Lab Rats

Ukrainian plastic surgery

Or, how a PhD can get more exotic

Calum MacKichan 26 October 2010

Foreign improv: communication on the fly

You tend to cling to any form of understanding whatsoever

On an evening off from the lab I’m in a language café in Paris, hoping to learn a bit of French from the locals and return the favour, helping with English where I can. There’s a great atmosphere – there are people from all over the world and at any given moment you’re standing next to a group speaking Chinese on one side and Arabic on the other. This is a conversation I had towards the end of the evening, which I reckon is based on the two main rules of language learning:

1. You tend to cling to any form of understanding whatsoever. Like when someone says “Yeah, I can read French” when really they just know the words that are spelled the same in English.

2. Life is a lot easier when you’re asking the questions and you control the conversation, otherwise you get lost.

This girl is an expert!

“Hello, what’s your name?”

“Hi, I’m Calum.”


“No, Cal-um.” (making each syllable as clear as possible)

“Ah, a bit like Gollum?”

“Well, yeah, if it helps you remember.”

“Where are you from?”

“I’m from Scotland.”

“Sorry, I don’t know that place, where is it?”

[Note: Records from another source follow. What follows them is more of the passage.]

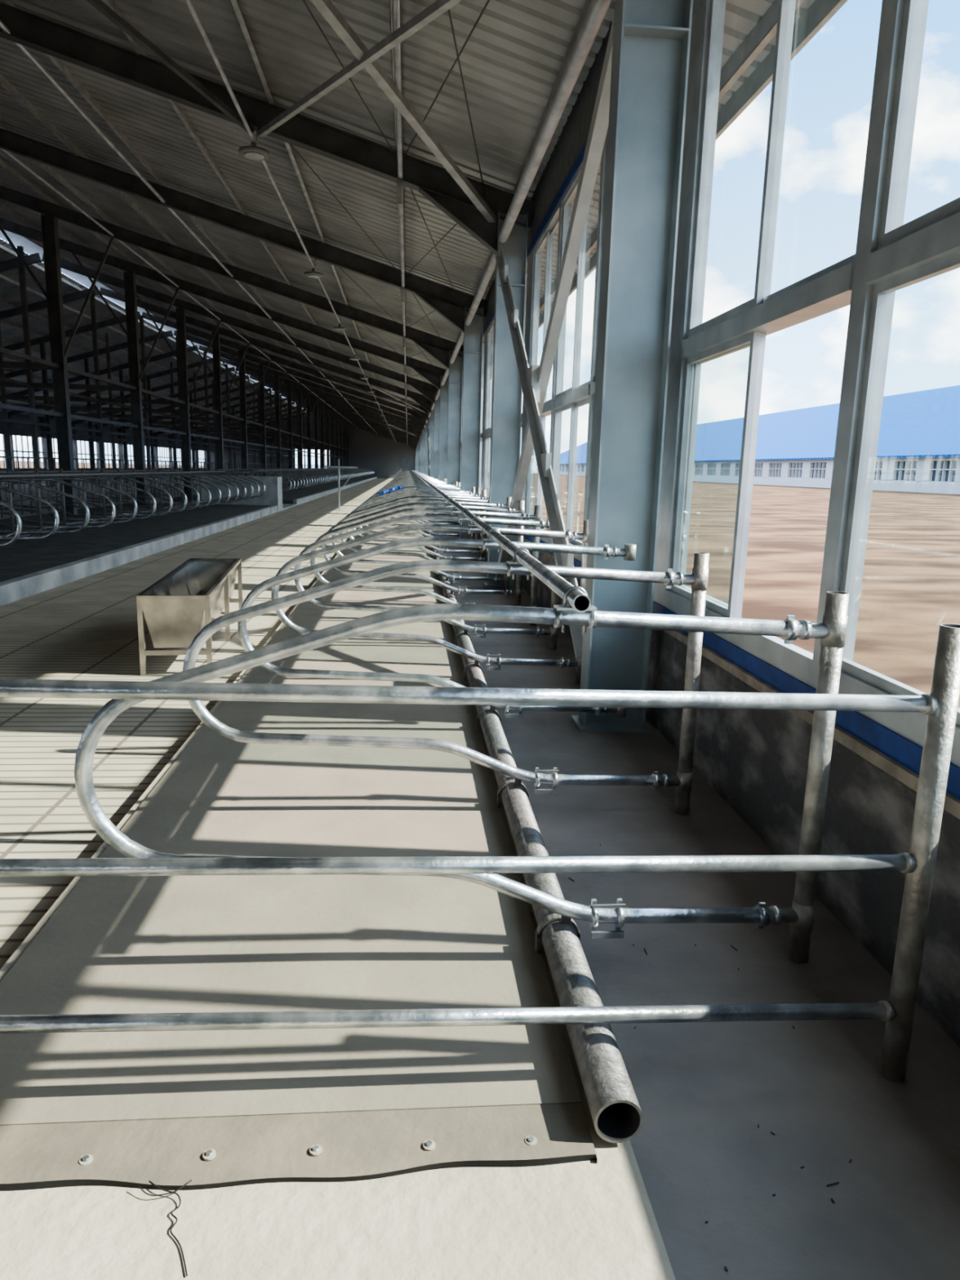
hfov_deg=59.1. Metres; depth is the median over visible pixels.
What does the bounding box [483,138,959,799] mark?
trim
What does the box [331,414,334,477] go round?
column
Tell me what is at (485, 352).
trim
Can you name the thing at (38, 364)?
steel frame
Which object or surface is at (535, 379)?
brace
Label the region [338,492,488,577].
divider
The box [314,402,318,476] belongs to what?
column
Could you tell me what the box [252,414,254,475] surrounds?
column
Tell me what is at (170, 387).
column
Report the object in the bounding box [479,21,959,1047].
wall
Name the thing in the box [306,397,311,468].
column
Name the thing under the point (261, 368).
column
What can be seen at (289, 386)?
column
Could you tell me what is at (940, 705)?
railing
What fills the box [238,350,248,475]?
column
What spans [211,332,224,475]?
column
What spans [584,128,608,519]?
window
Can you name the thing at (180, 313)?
column
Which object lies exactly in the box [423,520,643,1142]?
pipe
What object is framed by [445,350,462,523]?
steel column
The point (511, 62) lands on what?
roof purlins
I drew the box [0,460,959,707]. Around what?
ground
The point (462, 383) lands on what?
window
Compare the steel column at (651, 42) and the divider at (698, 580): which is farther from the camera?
the steel column at (651, 42)
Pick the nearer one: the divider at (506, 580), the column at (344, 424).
the divider at (506, 580)
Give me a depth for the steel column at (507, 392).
10.69 m
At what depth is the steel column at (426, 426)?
52.99 m
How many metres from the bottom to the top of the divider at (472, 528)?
1.184 m
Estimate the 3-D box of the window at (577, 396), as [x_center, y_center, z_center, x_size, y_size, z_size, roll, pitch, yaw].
[0.899,-2.540,7.890,0.130,3.430,1.930,0,11,-5]
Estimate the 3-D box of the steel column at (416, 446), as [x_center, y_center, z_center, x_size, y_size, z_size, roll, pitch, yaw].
[-7.891,-22.663,107.617,0.440,4.550,0.280,0,11,-5]
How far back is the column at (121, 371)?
57.17 m
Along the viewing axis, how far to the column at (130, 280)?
27.62 m
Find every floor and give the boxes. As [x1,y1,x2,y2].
[0,478,393,969]
[0,506,959,1279]
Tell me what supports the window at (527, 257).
in the wall at (756, 760)
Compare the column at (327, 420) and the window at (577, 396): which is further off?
the column at (327, 420)
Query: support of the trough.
on the floor at (86, 628)
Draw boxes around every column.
[40,213,77,515]
[40,342,55,486]
[84,357,96,482]
[119,369,128,482]
[123,271,147,504]
[146,379,155,479]
[169,386,175,479]
[175,306,191,499]
[189,393,195,478]
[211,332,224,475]
[232,408,235,468]
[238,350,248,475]
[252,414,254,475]
[257,364,266,476]
[268,420,271,468]
[274,375,280,476]
[287,383,293,484]
[297,391,302,480]
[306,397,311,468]
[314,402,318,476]
[320,407,324,468]
[326,411,329,476]
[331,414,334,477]
[335,417,338,475]
[339,420,342,466]
[342,422,345,466]
[346,424,348,475]
[416,445,417,471]
[417,440,418,471]
[419,436,421,472]
[420,434,422,472]
[422,424,425,474]
[422,428,423,473]
[424,418,427,475]
[426,411,430,475]
[429,403,434,476]
[433,391,439,478]
[438,375,448,480]
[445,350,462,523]
[459,306,483,539]
[484,210,528,587]
[570,0,693,732]
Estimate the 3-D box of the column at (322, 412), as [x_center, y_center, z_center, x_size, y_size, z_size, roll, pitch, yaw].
[-16.414,-20.441,88.298,0.300,7.386,0.250,0,11,-5]
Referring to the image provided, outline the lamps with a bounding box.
[184,0,396,443]
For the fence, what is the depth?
35.70 m
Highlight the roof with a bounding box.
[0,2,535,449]
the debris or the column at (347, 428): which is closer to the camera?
the debris
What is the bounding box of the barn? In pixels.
[536,385,959,494]
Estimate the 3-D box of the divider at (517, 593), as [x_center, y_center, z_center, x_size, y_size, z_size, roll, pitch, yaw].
[-0.624,-0.974,9.359,2.212,1.184,0.100,0,11,-5]
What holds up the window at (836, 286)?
in the wall at (756, 760)
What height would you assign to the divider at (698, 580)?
1.184 m
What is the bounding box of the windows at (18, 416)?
[0,411,208,478]
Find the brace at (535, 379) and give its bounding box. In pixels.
[418,16,613,658]
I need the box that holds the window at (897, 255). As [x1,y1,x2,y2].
[826,0,959,767]
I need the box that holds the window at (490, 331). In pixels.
[482,315,494,497]
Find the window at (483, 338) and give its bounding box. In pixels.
[479,333,484,495]
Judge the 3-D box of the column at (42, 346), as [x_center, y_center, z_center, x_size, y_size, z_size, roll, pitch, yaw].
[-22.975,-11.902,45.035,0.200,7.386,0.200,0,11,-5]
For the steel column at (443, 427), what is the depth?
28.80 m
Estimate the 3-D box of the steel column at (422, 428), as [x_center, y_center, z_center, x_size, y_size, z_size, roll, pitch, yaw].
[-4.291,-14.036,65.235,0.440,4.550,0.280,0,11,-5]
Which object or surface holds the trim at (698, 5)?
attached to the wall at (756, 760)
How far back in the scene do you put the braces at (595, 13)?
8.26 m
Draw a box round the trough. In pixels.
[136,558,242,675]
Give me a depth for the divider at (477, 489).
15.01 m
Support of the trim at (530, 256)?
attached to the wall at (756, 760)
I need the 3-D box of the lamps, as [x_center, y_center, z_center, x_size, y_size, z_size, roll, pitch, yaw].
[-6.688,-15.569,58.181,0.340,0.385,137.070,0,11,-5]
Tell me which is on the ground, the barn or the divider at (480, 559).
the barn
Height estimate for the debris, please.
0.003 m
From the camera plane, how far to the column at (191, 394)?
75.34 m
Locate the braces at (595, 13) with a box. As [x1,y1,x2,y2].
[0,0,611,444]
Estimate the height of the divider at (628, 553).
1.184 m
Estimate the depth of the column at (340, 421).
112.38 m
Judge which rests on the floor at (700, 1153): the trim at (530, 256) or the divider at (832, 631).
the divider at (832, 631)
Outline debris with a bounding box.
[568,844,852,1271]
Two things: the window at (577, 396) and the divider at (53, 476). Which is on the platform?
the divider at (53, 476)
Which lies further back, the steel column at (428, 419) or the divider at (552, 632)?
the steel column at (428, 419)
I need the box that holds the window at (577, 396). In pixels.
[546,152,602,561]
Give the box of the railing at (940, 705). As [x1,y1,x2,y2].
[0,623,959,1082]
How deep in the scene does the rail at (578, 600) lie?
3.05 m
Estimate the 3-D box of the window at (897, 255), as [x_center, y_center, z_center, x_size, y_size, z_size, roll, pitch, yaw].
[1.413,-1.307,1.835,0.130,3.430,1.930,0,11,-5]
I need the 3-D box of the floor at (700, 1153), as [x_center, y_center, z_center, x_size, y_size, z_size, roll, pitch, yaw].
[-4.930,-10.398,59.624,2.700,0.400,136.600,0,11,-5]
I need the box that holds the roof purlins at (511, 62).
[0,0,848,438]
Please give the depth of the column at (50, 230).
21.57 m
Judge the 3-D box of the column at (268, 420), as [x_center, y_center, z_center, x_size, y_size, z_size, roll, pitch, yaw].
[-29.147,-26.690,117.689,0.200,7.386,0.200,0,11,-5]
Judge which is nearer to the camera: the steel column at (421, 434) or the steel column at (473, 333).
the steel column at (473, 333)
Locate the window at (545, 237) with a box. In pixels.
[523,200,560,542]
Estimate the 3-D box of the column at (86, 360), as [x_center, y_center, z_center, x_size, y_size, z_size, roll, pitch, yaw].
[-23.489,-13.134,51.090,0.200,7.386,0.200,0,11,-5]
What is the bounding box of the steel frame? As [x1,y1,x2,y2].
[0,224,357,505]
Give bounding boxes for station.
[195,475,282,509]
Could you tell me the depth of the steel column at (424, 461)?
59.10 m
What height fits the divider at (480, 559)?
1.184 m
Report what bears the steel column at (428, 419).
on the floor at (700, 1153)
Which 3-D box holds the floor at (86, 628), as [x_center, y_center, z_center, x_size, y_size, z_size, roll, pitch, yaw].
[-7.955,-10.350,59.376,3.370,0.250,136.600,0,11,-5]
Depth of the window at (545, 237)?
10.04 m
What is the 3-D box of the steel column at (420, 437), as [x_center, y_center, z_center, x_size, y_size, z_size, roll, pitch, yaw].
[-5.320,-16.501,77.344,0.440,4.550,0.280,0,11,-5]
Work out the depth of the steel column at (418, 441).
89.35 m
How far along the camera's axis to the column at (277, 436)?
57.86 m
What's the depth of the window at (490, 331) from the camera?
16.55 m
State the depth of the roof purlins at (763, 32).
14.87 m
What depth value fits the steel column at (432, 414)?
40.90 m
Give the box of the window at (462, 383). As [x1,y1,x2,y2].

“You know Great Britain? It’s the northern part.”


“The UK?”

Ah! Yes! The Ukraine!”

“Well, no. (I could draw a map, but think better of it.) OK, yeah, I’m from the Ukraine.” (praying she doesn’t speak Russian)

“That’s great, so what are you doing in Paris?”

“I’m doing a PhD.”

“A what?”

“I’m doing experiments on bacteria, so I can write a thesis.”

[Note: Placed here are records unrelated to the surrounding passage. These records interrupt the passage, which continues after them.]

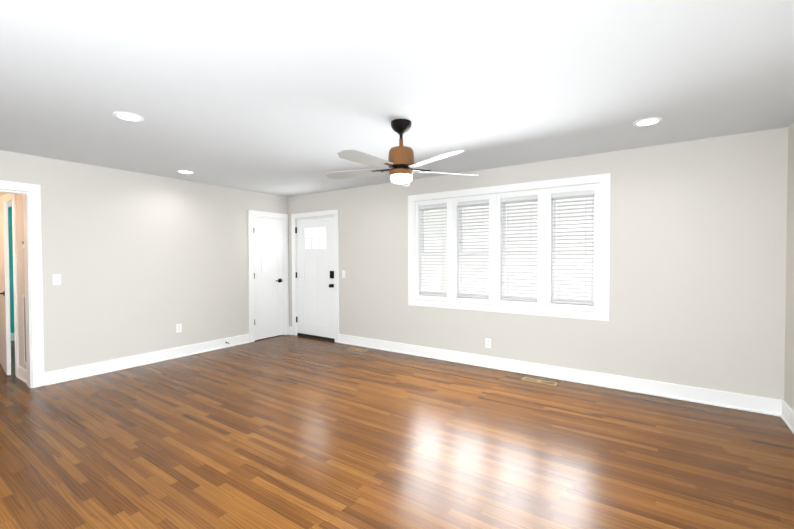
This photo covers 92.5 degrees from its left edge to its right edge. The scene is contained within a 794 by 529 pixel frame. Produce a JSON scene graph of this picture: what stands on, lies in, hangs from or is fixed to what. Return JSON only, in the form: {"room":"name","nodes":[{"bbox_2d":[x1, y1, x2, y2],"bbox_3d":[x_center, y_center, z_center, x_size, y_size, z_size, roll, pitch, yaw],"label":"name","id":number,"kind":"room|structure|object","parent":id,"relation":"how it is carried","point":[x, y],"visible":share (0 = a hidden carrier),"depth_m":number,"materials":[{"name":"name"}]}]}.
{"room":"empty living room","nodes":[
{"label":"empty living room","id":0,"kind":"room"},
{"bbox_2d":[8,206,13,332],"bbox_3d":[-5.940,0.030,7.010,0.100,2.440,2.300,1,1,34],"label":"wall","id":1,"kind":"structure","parent":0,"point":[11,269],"depth_m":6.28,"materials":[{"name":"teal paint"}]},
{"bbox_2d":[11,333,14,340],"bbox_3d":[-5.888,1.185,6.998,0.015,0.130,2.300,1,1,34],"label":"baseboard","id":2,"kind":"structure","parent":1,"relation":"attached to","point":[12,337],"depth_m":6.29,"materials":[{"name":"white"}]},
{"bbox_2d":[0,193,26,369],"bbox_3d":[-5.576,0.060,5.254,4.080,2.440,0.100,1,1,34],"label":"wall","id":3,"kind":"structure","parent":0,"point":[20,249],"depth_m":4.29,"materials":[{"name":"grey paint"}]},
{"bbox_2d":[0,201,10,374],"bbox_3d":[-4.815,0.271,4.620,0.818,2.012,0.080,1,1,40],"label":"hall door","id":4,"kind":"structure","parent":3,"relation":"in","point":[5,353],"depth_m":4.39,"materials":[{"name":"white wood"}]},
{"bbox_2d":[0,193,18,374],"bbox_3d":[-4.763,0.223,4.692,1.030,2.130,0.118,1,1,34],"label":"door frame","id":5,"kind":"structure","parent":3,"relation":"attached to","point":[8,197],"depth_m":4.37,"materials":[{"name":"white wood"}]},
{"bbox_2d":[16,366,26,383],"bbox_3d":[-4.143,1.229,4.221,0.530,0.130,0.030,1,1,34],"label":"baseboard","id":6,"kind":"structure","parent":3,"relation":"attached to","point":[22,374],"depth_m":4.25,"materials":[{"name":"white wood"}]},
{"bbox_2d":[22,294,25,363],"bbox_3d":[-4.059,0.720,4.167,0.250,0.770,0.012,1,1,34],"label":"air vent","id":7,"kind":"object","parent":3,"relation":"in","point":[24,329],"visible":0.27,"depth_m":4.22,"materials":[{"name":"white"}]},
{"bbox_2d":[0,150,287,371],"bbox_3d":[-3.647,0.070,4.356,0.120,2.440,5.900,1,1,34],"label":"wall","id":8,"kind":"structure","parent":0,"point":[141,263],"depth_m":4.76,"materials":[{"name":"grey paint"}]},
{"bbox_2d":[0,180,44,387],"bbox_3d":[-4.179,0.236,3.578,0.156,2.140,1.230,1,1,34],"label":"door frame","id":9,"kind":"structure","parent":8,"relation":"attached to","point":[36,281],"depth_m":3.99,"materials":[{"name":"white wood"}]},
{"bbox_2d":[52,274,60,284],"bbox_3d":[-3.708,0.164,4.146,0.016,0.115,0.070,1,1,34],"label":"light switch","id":10,"kind":"object","parent":8,"relation":"attached to","point":[56,279],"visible":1,"depth_m":4.14,"materials":[{"name":"white plastic"}]},
{"bbox_2d":[44,334,249,385],"bbox_3d":[-3.069,1.205,5.084,0.030,0.140,2.480,1,1,34],"label":"baseboard","id":11,"kind":"structure","parent":8,"relation":"attached to","point":[71,373],"depth_m":4.78,"materials":[{"name":"white wood"}]},
{"bbox_2d":[176,324,181,332],"bbox_3d":[-2.991,0.873,5.214,0.007,0.115,0.070,1,1,34],"label":"outlet","id":12,"kind":"object","parent":8,"relation":"attached to","point":[178,327],"visible":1,"depth_m":5.21,"materials":[{"name":"white plastic"}]},
{"bbox_2d":[253,217,282,339],"bbox_3d":[-2.169,0.230,6.426,0.094,2.012,0.608,1,1,34],"label":"closet door","id":13,"kind":"structure","parent":8,"relation":"in","point":[268,277],"depth_m":6.43,"materials":[{"name":"white wood"}]},
{"bbox_2d":[248,210,288,341],"bbox_3d":[-2.209,0.225,6.465,0.120,2.046,0.632,1,1,34],"label":"door frame","id":14,"kind":"structure","parent":8,"relation":"attached to","point":[283,271],"depth_m":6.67,"materials":[{"name":"white wood"}]},
{"bbox_2d":[0,334,793,528],"bbox_3d":[-2.705,1.348,3.775,10.750,0.100,6.200,1,1,34],"label":"floor","id":15,"kind":"structure","parent":0,"point":[288,431],"depth_m":2.67,"materials":[{"name":"brown wood"}]},
{"bbox_2d":[348,347,368,351],"bbox_3d":[-0.579,1.256,5.603,0.330,0.006,0.115,1,1,34],"label":"floor vent","id":16,"kind":"object","parent":15,"relation":"in","point":[357,349],"visible":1,"depth_m":5.60,"materials":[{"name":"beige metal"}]},
{"bbox_2d":[521,377,557,385],"bbox_3d":[1.552,1.275,4.149,0.360,0.006,0.115,1,1,34],"label":"floor vent","id":17,"kind":"object","parent":15,"relation":"in","point":[540,381],"visible":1,"depth_m":4.14,"materials":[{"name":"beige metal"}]},
{"bbox_2d":[0,0,793,196],"bbox_3d":[-2.713,-1.217,3.729,10.750,0.150,6.200,1,1,34],"label":"ceiling","id":18,"kind":"structure","parent":0,"point":[287,98],"depth_m":2.33,"materials":[{"name":"white paint"}]},
{"bbox_2d":[113,112,143,121],"bbox_3d":[-2.049,-1.126,2.902,0.196,0.007,0.196,1,1,34],"label":"recessed light","id":19,"kind":"object","parent":18,"relation":"in","point":[127,116],"visible":0.96,"depth_m":2.90,"materials":[{"name":"white plastic"}]},
{"bbox_2d":[177,170,193,173],"bbox_3d":[-2.653,-1.157,4.767,0.196,0.007,0.196,1,1,34],"label":"recessed light","id":20,"kind":"object","parent":18,"relation":"in","point":[184,172],"visible":0.98,"depth_m":4.76,"materials":[{"name":"white plastic"}]},
{"bbox_2d":[326,119,475,186],"bbox_3d":[-0.001,-0.895,3.015,1.300,0.485,1.258,1,1,34],"label":"ceiling fan","id":21,"kind":"object","parent":18,"relation":"hanging from","point":[400,163],"visible":1,"depth_m":2.97,"materials":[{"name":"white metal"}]},
{"bbox_2d":[633,117,661,126],"bbox_3d":[2.011,-1.141,3.050,0.196,0.007,0.196,1,1,34],"label":"recessed light","id":22,"kind":"object","parent":18,"relation":"in","point":[647,122],"visible":0.98,"depth_m":3.04,"materials":[{"name":"white plastic"}]},
{"bbox_2d":[288,127,787,399],"bbox_3d":[-1.012,0.028,6.238,10.750,2.440,0.180,1,1,34],"label":"wall","id":23,"kind":"structure","parent":0,"point":[698,235],"depth_m":3.73,"materials":[{"name":"grey paint"}]},
{"bbox_2d":[295,217,334,340],"bbox_3d":[-1.385,0.232,6.392,0.920,2.018,0.115,1,1,34],"label":"front door","id":24,"kind":"structure","parent":23,"relation":"in","point":[315,287],"depth_m":6.40,"materials":[{"name":"white wood"}]},
{"bbox_2d":[291,209,338,341],"bbox_3d":[-1.339,0.182,6.453,1.104,2.127,0.198,1,1,34],"label":"door frame","id":25,"kind":"structure","parent":23,"relation":"attached to","point":[336,260],"depth_m":6.31,"materials":[{"name":"white wood"}]},
{"bbox_2d":[297,334,334,341],"bbox_3d":[-1.332,1.237,6.477,0.904,0.016,0.166,1,1,34],"label":"trim","id":26,"kind":"structure","parent":23,"relation":"attached to","point":[315,337],"depth_m":6.40,"materials":[{"name":"black metal"}]},
{"bbox_2d":[342,270,345,277],"bbox_3d":[-0.844,0.152,6.007,0.070,0.115,0.016,1,1,34],"label":"light switch","id":27,"kind":"object","parent":23,"relation":"attached to","point":[343,273],"visible":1,"depth_m":6.00,"materials":[{"name":"white plastic"}]},
{"bbox_2d":[485,338,490,347],"bbox_3d":[1.123,0.969,4.686,0.070,0.115,0.007,1,1,34],"label":"outlet","id":28,"kind":"object","parent":23,"relation":"attached to","point":[487,342],"visible":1,"depth_m":4.69,"materials":[{"name":"white plastic"}]},
{"bbox_2d":[408,173,610,320],"bbox_3d":[1.229,-0.186,4.693,2.470,1.530,0.198,1,1,34],"label":"window unit","id":29,"kind":"structure","parent":23,"relation":"in","point":[551,262],"depth_m":4.28,"materials":[{"name":"white wood"}]},
{"bbox_2d":[416,199,453,299],"bbox_3d":[0.543,-0.193,5.174,0.578,1.314,0.167,1,1,34],"label":"window unit","id":30,"kind":"structure","parent":29,"relation":"attached to","point":[418,251],"depth_m":5.17,"materials":[{"name":"white wood"}]},
{"bbox_2d":[419,203,446,295],"bbox_3d":[0.492,-0.195,5.153,0.426,1.220,0.063,1,1,34],"label":"window blind","id":31,"kind":"object","parent":30,"relation":"attached to","point":[433,207],"visible":0.94,"depth_m":5.15,"materials":[{"name":"white plastic"}]},
{"bbox_2d":[454,195,496,302],"bbox_3d":[1.021,-0.189,4.848,0.578,1.314,0.167,1,1,34],"label":"window unit","id":32,"kind":"structure","parent":29,"relation":"attached to","point":[457,284],"depth_m":4.83,"materials":[{"name":"white wood"}]},
{"bbox_2d":[457,200,488,298],"bbox_3d":[0.970,-0.191,4.827,0.426,1.220,0.063,1,1,34],"label":"window blind","id":33,"kind":"object","parent":32,"relation":"attached to","point":[472,203],"visible":0.92,"depth_m":4.82,"materials":[{"name":"white plastic"}]},
{"bbox_2d":[497,191,540,305],"bbox_3d":[1.475,-0.184,4.541,0.518,1.314,0.161,1,1,34],"label":"window unit","id":34,"kind":"structure","parent":29,"relation":"attached to","point":[500,272],"depth_m":4.56,"materials":[{"name":"white wood"}]},
{"bbox_2d":[501,195,537,300],"bbox_3d":[1.448,-0.187,4.501,0.426,1.220,0.063,1,1,34],"label":"window blind","id":35,"kind":"object","parent":29,"relation":"attached to","point":[524,199],"visible":0.92,"depth_m":4.49,"materials":[{"name":"white plastic"}]},
{"bbox_2d":[551,190,593,304],"bbox_3d":[1.925,-0.182,4.175,0.426,1.220,0.063,1,1,34],"label":"window blind","id":36,"kind":"object","parent":29,"relation":"attached to","point":[571,195],"visible":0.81,"depth_m":4.16,"materials":[{"name":"white plastic"}]},
{"bbox_2d":[338,334,781,416],"bbox_3d":[1.165,1.200,4.648,5.072,0.140,0.030,1,1,34],"label":"baseboard","id":37,"kind":"structure","parent":23,"relation":"attached to","point":[755,404],"depth_m":4.02,"materials":[{"name":"white wood"}]},
{"bbox_2d":[784,122,793,410],"bbox_3d":[1.682,0.118,0.757,0.120,2.440,6.200,1,1,34],"label":"wall","id":38,"kind":"structure","parent":0,"point":[789,363],"depth_m":3.10,"materials":[{"name":"grey paint"}]},
{"bbox_2d":[780,400,793,433],"bbox_3d":[1.606,1.267,0.795,0.030,0.140,5.900,1,1,34],"label":"baseboard","id":39,"kind":"structure","parent":38,"relation":"attached to","point":[787,416],"depth_m":3.06,"materials":[{"name":"white wood"}]},
{"label":"outside","id":40,"kind":"structure","parent":0,"visible":0},
{"bbox_2d":[424,266,590,299],"bbox_3d":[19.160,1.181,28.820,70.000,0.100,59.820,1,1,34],"label":"lawn","id":41,"kind":"structure","parent":40,"point":[511,280],"depth_m":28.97,"materials":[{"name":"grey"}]},
{"bbox_2d":[425,205,485,291],"bbox_3d":[2.008,-3.390,17.030,6.193,9.570,5.645,1,1,34],"label":"tree","id":42,"kind":"object","parent":41,"relation":"on","point":[444,271],"depth_m":16.30,"materials":[{"name":"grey plant"}]},
{"bbox_2d":[482,197,591,231],"bbox_3d":[4.513,-2.820,12.820,4.852,8.564,4.910,1,1,34],"label":"tree","id":43,"kind":"object","parent":41,"relation":"on","point":[519,214],"depth_m":12.07,"materials":[{"name":"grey plant"}]},
{"bbox_2d":[506,230,591,277],"bbox_3d":[18.054,-0.889,34.268,15.000,3.850,9.000,1,1,34],"label":"neighbouring house","id":44,"kind":"structure","parent":41,"relation":"on","point":[557,260],"depth_m":32.25,"materials":[{"name":"white"}]}
]}

“It’s so I can become a doctor of…”

“Ah, you’re a doctor!”

“Well, erm…”

“That’s great!” (cutting in excitedly; people love doctors – it’s like an instant social promotion)

“Yeah, it’s good, I imagine.”

“So you know how to give me plastic surgery?”

“Haha, I’m just in training.”

“Oh well, that’s a shame. You know my friend is from Kiev.” (Is everyone she knows by default Ukrainian? Maybe this girl just agreed to be Ukrainian and is actually Japanese? Or maybe once you have one Ukrainian friend you need to find another one immediately?)

“Great! But I should go, it’s getting late.” (quickly finishing my beer)

“My friend is always wanting to meet other Ukrainians.”

“Yeah, me too, but…I start early at the hospital tomorrow.”